Mechanistic Study of Electron Spin Polarization Transfer in Covalent Donor–Acceptor-Radical Systems

The mechanism of spin polarization transfer from a photogenerated spin-correlated radical pair to a stable radical was studied in a covalent donor-chromophore-acceptor-stable radical (D-C-A-R•) system, where the donor (D) is 4-methoxyaniline (MeOAn), the chromophore (C) is 4-(N-piperidinyl)-naphthalene-1,8-dicarboximide (ANI), the acceptor (A) is naphthalene-1,8:4,5-bis(dicarboximide) (NDI) and the stable radical (R•) is (2,2,6,6-tetramethylpiperidin-1-yl)oxyl (TEMPO).

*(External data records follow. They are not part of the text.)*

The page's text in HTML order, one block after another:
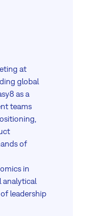
at
global
as a
teams
of
in
analytical
leadership
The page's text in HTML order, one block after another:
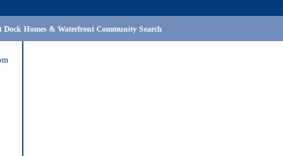
Dock Homes & Waterfront Community Search
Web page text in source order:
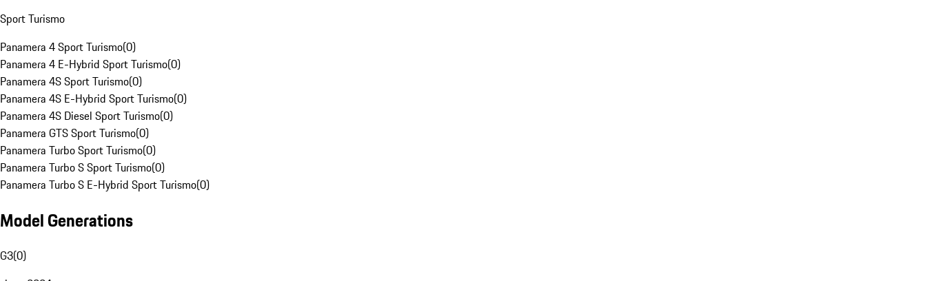
Sport Turismo
Panamera 4 Sport Turismo(0)
Panamera 4 E-Hybrid Sport Turismo(0)
Panamera 4S Sport Turismo(0)
Panamera 4S E-Hybrid Sport Turismo(0)
Panamera 4S Diesel Sport Turismo(0)
Panamera GTS Sport Turismo(0)
Panamera Turbo Sport Turismo(0)
Panamera Turbo S Sport Turismo(0)
Panamera Turbo S E-Hybrid Sport Turismo(0)
Model Generations
G3(0)
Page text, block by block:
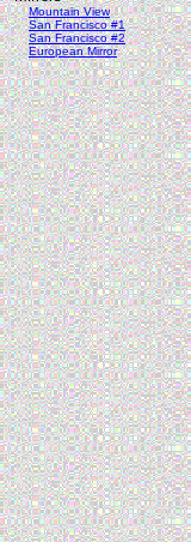
Mountain View
San Francisco #1
San Francisco #2
European Mirror
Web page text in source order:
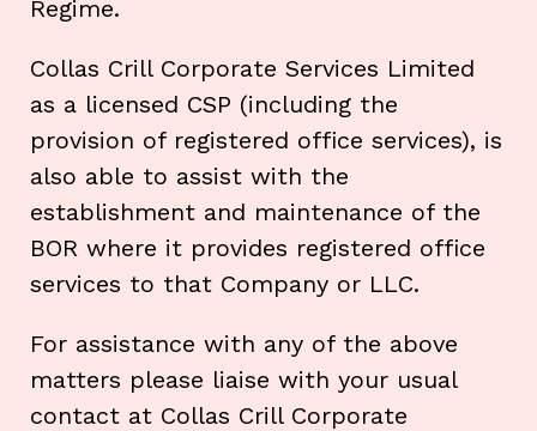
Regime.
Collas Crill Corporate Services Limited
as a licensed CSP (including the
provision of registered office services), is
also able to assist with the
establishment and maintenance of the
BOR where it provides registered office
services to that Company or LLC.
For assistance with any of the above
matters please liaise with your usual
contact at Collas Crill Corporate
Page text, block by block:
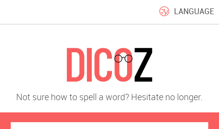
LANGUAGE
Not sure how to spell a word? Hesitate no longer.
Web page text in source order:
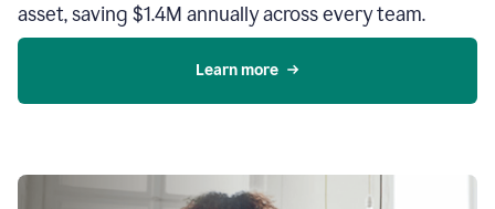
asset, saving $1.4M annually across every team.
Learn more
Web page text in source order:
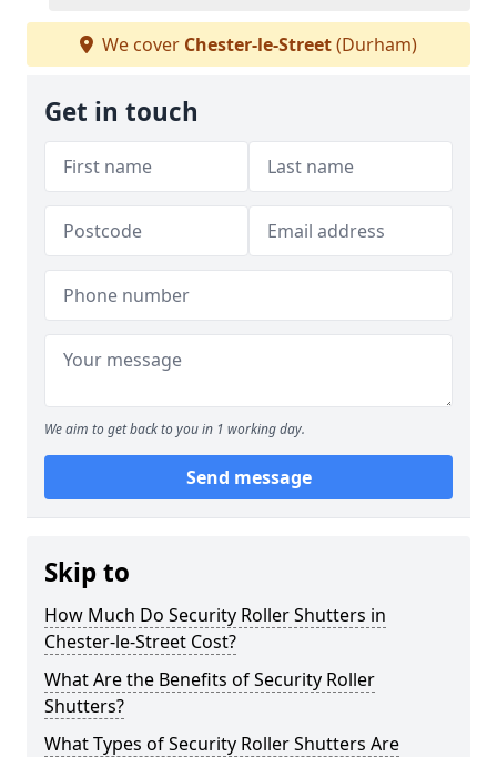
We cover Chester-le-Street(Durham)
Get in touch
We aim to get back to you in 1 working day.
Send message
Skip to
How Much Do Security Roller Shutters in
Chester-le-Street Cost?
What Are the Benefits of Security Roller
Shutters?
What Types of Security Roller Shutters Are
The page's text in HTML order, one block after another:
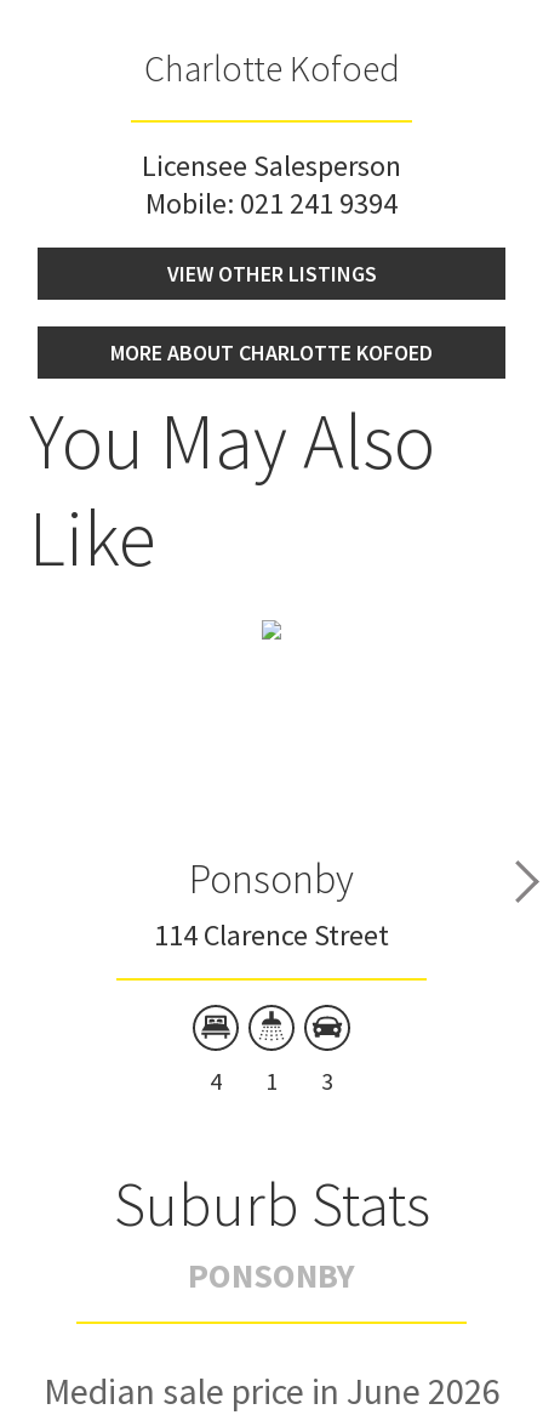
Charlotte Kofoed
Licensee Salesperson
Mobile: 021 241 9394
VIEW OTHER LISTINGS
MORE ABOUT CHARLOTTE KOFOED
You May Also
Like
Ponsonby
114 Clarence Street
4 1 3
Suburb Stats
PONSONBY
Median sale price in June 2026
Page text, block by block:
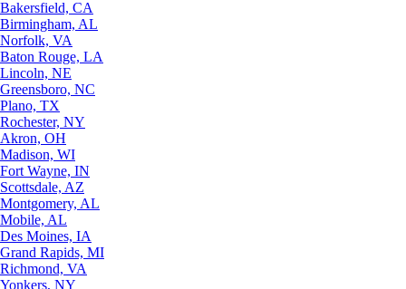
Bakersfield, CA
Birmingham, AL
Norfolk, VA
Baton Rouge, LA
Lincoln, NE
Greensboro, NC
Plano, TX
Rochester, NY
Akron, OH
Madison, WI
Fort Wayne, IN
Scottsdale, AZ
Montgomery, AL
Mobile, AL
Des Moines, IA
Grand Rapids, MI
Richmond, VA
Yonkers, NY
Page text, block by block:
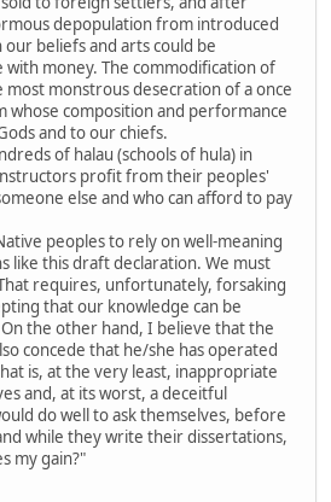
depopulation from introduced
beliefs and arts could be
money. The commodification of
monstrous desecration of a once
whose composition and performance
and to our chiefs.
of halau (schools of hula) in
profit from their peoples'
else and who can afford to pay
peoples to rely on well-meaning
like this draft declaration. We must
requires, unfortunately, forsaking
that our knowledge can be
the other hand, I believe that the
concede that he/she has operated
is, at the very least, inappropriate
and, at its worst, a deceitful
do well to ask themselves, before
while they write their dissertations,
my gain?"

Experiments probed the effect of the spin–spin exchange interaction between D•+ and A•− as well as the charge recombination dynamics of D•+-C-A•− on spin polarization transfer from the D•+-C-A•− SCRP to R• as a function of the dielectric environment in glassy media at cryogenic temperatures. The results show that spin polarization on R• is generated by asymmetry in the charge recombination pathways rather than variations in the spin–spin exchange interaction between D•+ and A•−. These results inform design criteria for using an SCRP to spin polarize a third spin for potential applications in quantum information science.